# My new FREE horse ... (lots 'o' pics!)



## kchfuller (Feb 1, 2008)

Ill get some confo shots asap but i wanted to show her to you guys!  I know my eyes are closed in the 1st one but she looks cute  Some of the pics are from the old stall she was in that was REALLY muddy, i moved her to a much nicer stall so don't mind the mud :?


----------



## equineangel91 (Oct 8, 2008)

LOVELY!
such beautiful eyes, so bright.
This horse looks like itll be good in its new home
what will you be training in?
good luck
cant wait to see the confo shots


----------



## NorthernMama (Mar 12, 2008)

Nice looking horse. Lots of legs! Good luck with her.


----------



## IheartPheobe (Feb 15, 2009)

Wow, she's gorgeous! =]


----------



## Jubilee Rose (May 28, 2008)

Awww, I love her!! She has beautiful eyes!!


----------



## PoptartShop (Jul 25, 2010)

Aw she's so pretty.  I love her face & her eyes. Good luck with her, & congrats!!


----------



## kchfuller (Feb 1, 2008)

Thanks everyone ... I am really excited to see how she does with some training ... I plan to do hunters with her- she sure has long legs to jump tho!

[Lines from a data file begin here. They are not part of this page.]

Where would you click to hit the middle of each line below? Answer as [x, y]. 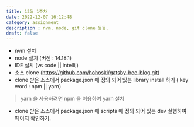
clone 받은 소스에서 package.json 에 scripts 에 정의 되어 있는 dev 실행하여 [101, 111]
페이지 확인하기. [33, 118]
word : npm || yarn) [38, 87]
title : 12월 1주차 [27, 11]
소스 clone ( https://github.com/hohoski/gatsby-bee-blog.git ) [87, 73]
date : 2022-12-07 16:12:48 [39, 17]
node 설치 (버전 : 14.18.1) [43, 58]
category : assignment [33, 22]
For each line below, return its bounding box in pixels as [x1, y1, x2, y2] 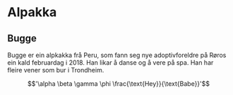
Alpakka [7, 4, 57, 20]
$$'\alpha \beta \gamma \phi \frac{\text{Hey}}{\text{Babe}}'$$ [27, 80, 210, 88]
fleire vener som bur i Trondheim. [7, 66, 104, 74]
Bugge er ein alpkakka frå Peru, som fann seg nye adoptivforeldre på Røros [7, 51, 227, 59]
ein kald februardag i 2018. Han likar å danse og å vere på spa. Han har [7, 58, 214, 67]
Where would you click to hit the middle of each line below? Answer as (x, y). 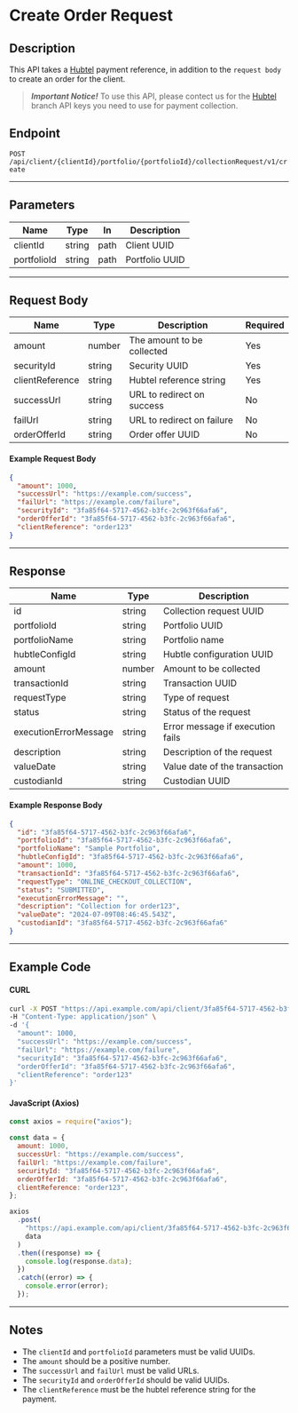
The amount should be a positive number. (96, 1361)
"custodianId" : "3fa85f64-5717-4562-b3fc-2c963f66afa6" (122, 923)
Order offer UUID (165, 434)
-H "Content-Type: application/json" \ (83, 1017)
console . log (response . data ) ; (79, 1261)
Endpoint (35, 134)
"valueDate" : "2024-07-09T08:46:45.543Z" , (97, 915)
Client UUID (150, 245)
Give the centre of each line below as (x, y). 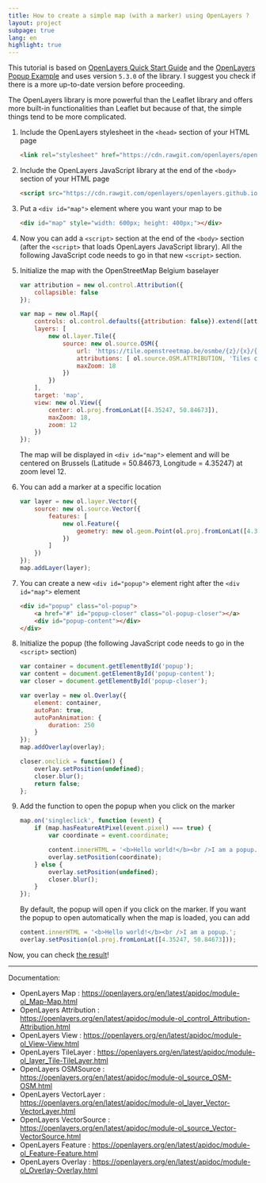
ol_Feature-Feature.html (59, 1153)
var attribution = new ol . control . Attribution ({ (101, 285)
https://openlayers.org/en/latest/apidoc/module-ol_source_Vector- (128, 1127)
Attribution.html (45, 1027)
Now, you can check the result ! (59, 954)
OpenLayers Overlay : (55, 1162)
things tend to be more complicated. (67, 117)
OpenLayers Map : (50, 992)
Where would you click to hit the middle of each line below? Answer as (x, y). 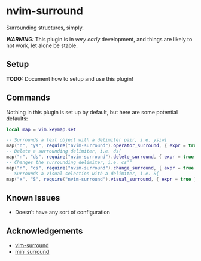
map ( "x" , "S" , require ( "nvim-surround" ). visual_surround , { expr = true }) (103, 179)
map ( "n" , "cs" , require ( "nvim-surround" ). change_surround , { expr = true (100, 168)
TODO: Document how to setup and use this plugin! (70, 78)
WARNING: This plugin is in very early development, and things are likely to (99, 39)
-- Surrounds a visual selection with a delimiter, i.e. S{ (83, 174)
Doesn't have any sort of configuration (63, 212)
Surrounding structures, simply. (45, 28)
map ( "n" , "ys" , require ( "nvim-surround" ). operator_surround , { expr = (96, 146)
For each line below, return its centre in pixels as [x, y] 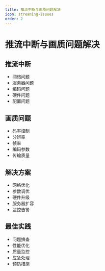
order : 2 [14, 19]
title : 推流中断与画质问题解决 [33, 10]
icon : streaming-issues [29, 14]
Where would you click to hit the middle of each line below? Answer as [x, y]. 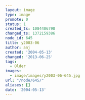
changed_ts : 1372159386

It was really windy today so I just let her out in the pasture and we gave her a good groom and put her blanket back on and tucked her into her stall- she is such a good girl 

Ill try and get confo shots this week if it doesn't rain.


----------



## Appyt (Oct 14, 2007)

She is gorgeous! Congratulations


----------



## NicoleS11 (Nov 21, 2008)

aw she is cute!
love her blanket!


----------



## morganshow11 (Dec 19, 2008)

I love the blankey!


----------



## Rebelappy (Dec 22, 2008)

shes so beautiful wow she looks like it will be an awsome hunter good luck with her


----------



## lauraa94x (Mar 24, 2009)

she's gorgeous - love the zebra print too


----------



## ALYJOMOFO (Dec 30, 2008)

looks like she will rock the hunter world, very nice. and that zebra print is fabulous


----------



## kchfuller (Feb 1, 2008)

Thanks everyone ... she is a bit high strung right now so i actually haven't ridden her yet- i am doing lots of ground work and turnout with some longing too ... she is almost 3 so i don't want to push anything too soon ya know?

Im going to try and take confo pics tomorrow or this weekend ... thanks for all the compliments- she really is a doll!


----------